(Data items)
──────
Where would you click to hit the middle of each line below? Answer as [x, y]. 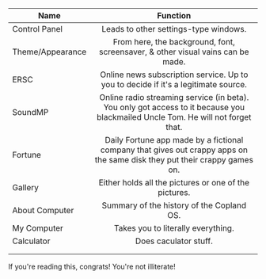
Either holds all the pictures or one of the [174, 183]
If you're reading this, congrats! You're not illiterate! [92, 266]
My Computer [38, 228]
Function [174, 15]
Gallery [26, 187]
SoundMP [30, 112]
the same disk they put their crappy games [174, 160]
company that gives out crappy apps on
──────
### ACTION ITEM:
Each line from the one with "the same disk" through the last line of the records above must be retyped exactly, and no other line may be given.

### YOUR SOLUTION:
the same disk they put their crappy games [174, 160]
company that gives out crappy apps on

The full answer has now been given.